I spent much of the day scouting from the truck due to the conditions. Its been a raining mess....on an ATV I'd imagine u would get covered in this mud. It's been a good day saw plenty of elk using binos and the spotter. I didn't see many bulls today but im expecting they are bachelored up and becoming more active with this cold front. Temps right now at 923pm are 39 deg @ 8631 Ft elevation. Weather is suppose to break tomorrow and clear.


----------



## 3arabians (Dec 9, 2014)

Keep the updates coming when you can. I’m jealous. This weather the last couple days has me jonesing for hunting season big time! It’s been a long hot summer. 


Sent from my iPhone using Tapatalk


----------



## BigT (Mar 11, 2011)

Very cool! Literally! I am out in the Midwest right now punching out my last big business trip so I can dedicate time hunting. Hot and humid here! I would love some 39 degree LaSal weather right about now! Good luck!


----------



## CPAjeff (Dec 20, 2014)

Best of luck on the hunt! I had the ml tag down there in 2016 and I still think I’ve got some of that mud stuck under the truck I took down there!

Don’t be afraid to hunt the boundaries of the two CWMUs off Taylor Flat. Lots of elk in that area.


----------



## BigT (Mar 11, 2011)

CPAjeff said:


> Best of luck on the hunt! I had the ml tag down there in 2016 and I still think I’ve got some of that mud stuck under the truck I took down there!
> 
> Don’t be afraid to hunt the boundaries of the two CWMUs off Taylor Flat. Lots of elk in that area.

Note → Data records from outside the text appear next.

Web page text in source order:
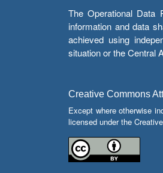
The Operational Data
information and data
achieved using
situation or the Central
Creative Commons
Except where otherwise
licensed under the

Plus mostly accessible without an atv or utv.


----------



## 67699 (Aug 18, 2021)

34 deg this morning....skies clear elk and deer moving quite a bit. Several bulls hollering this morning, cows chirping as well.


----------



## johnnycake (Jul 19, 2011)

CPAjeff said:


> Best of luck on the hunt! I had the ml tag down there in 2016 and I still think I’ve got some of that mud stuck under the truck I took down there!
> 
> Don’t be afraid to hunt the boundaries of the two CWMUs off Taylor Flat. Lots of elk in that area.


Yep, that is exactly where I would be right now if I had that tag.


----------



## matpac1975 (Jul 31, 2019)

67699 said:


> Hello,
> 
> I drew the limited entry la sal archery elk tag and I'm headed up today. I was military for 20 yrs and traveled too much so this is my first ever limited entry tag and any help would be appreciated. I'm camping on Taylor flats near deep creek. I also have an archery deer tag.
> 
> ...


Moosemeat hasn't yet figured out if you have nothing


67699 said:


> Moosemeat,
> 
> I apologize for my comments during this thread. That's not my character. I been really excited about this hunt and I think that emotional high got in the way of sensible thinking. I've been around hunting all my life and I get it 100% the concept of "close hold" information from folks who have put in the work.
> 
> ...


Don't apologize to moosemeat. He's an ******* to everyone. You have to massage his ego for two to three years before he will offer any advice, which he likely has little to offer.


----------



## MooseMeat (Dec 27, 2017)

matpac1975 said:


> Moosemeat hasn't yet figured out if you have nothing
> 
> Don't apologize to moosemeat. He's an ***** to everyone. You have to massage his ego for two to three years before he will offer any advice, which he likely has little to offer.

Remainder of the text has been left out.